Dunque l'impulso di gettarsi da quel balcone, razionalizzato con la decisione di scendere, era stata la sua prima reazione allo shock. Gregor non era stato preparato da nessuno.

— Dimmi, è vero che ha torturato…

— Non tutto ciò che si dice del Principe Serg è vero — si affrettò a interromperlo Miles. — Anche se i fatti reali sono… già abbastanza sgradevoli. Mia madre li conosce. Lei è stata testimone di parecchie cose che io non saprò mai, durante l'invasione di Escobar. Ma forse con te ne parlerà. Se glielo chiedi francamente, a te risponderà altrettanto francamente.

— Neppure tu e tuo padre parlate per enigmi, se è per questo — concesse Gregor.

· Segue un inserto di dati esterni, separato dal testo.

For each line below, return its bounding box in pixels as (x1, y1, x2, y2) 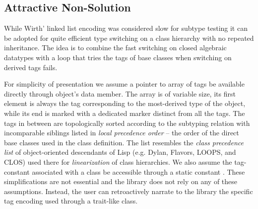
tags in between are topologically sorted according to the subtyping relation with (4, 117, 250, 128)
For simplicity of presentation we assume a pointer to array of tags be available (4, 79, 245, 89)
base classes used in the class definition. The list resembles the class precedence (4, 137, 244, 147)
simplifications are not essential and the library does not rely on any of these (4, 176, 238, 187)
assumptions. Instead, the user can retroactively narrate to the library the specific (4, 186, 253, 196)
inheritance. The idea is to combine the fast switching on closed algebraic (4, 42, 227, 53)
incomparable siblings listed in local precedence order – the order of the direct (4, 127, 239, 138)
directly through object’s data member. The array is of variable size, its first (4, 88, 236, 99)
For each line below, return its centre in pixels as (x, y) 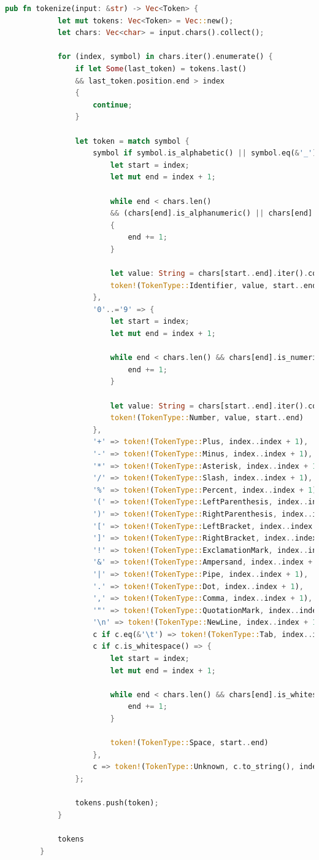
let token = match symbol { (132, 141)
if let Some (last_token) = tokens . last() (161, 68)
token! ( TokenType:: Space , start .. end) (189, 743)
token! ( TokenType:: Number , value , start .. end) (207, 418)
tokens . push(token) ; (117, 803)
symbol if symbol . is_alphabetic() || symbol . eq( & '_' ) (205, 153)
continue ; (113, 105)
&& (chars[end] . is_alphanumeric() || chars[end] (211, 213)

— Lei può dimostrarti quanto tu sia diverso da lui. Comunque, nell'eredità genetica di tua madre non c'era niente che non andasse, a quanto ne so. È probabile che io abbia tanti cromosomi di Yuri il Folle quanti ne hai tu, ereditati dall'una o dall'altra linea di antenati.

Gregor fece un sogghigno. — E questo dovrebbe essere rassicurante per me?

— Mmh. Se i miei modesti cromosomi ti spaventano, puoi sempre spararmi.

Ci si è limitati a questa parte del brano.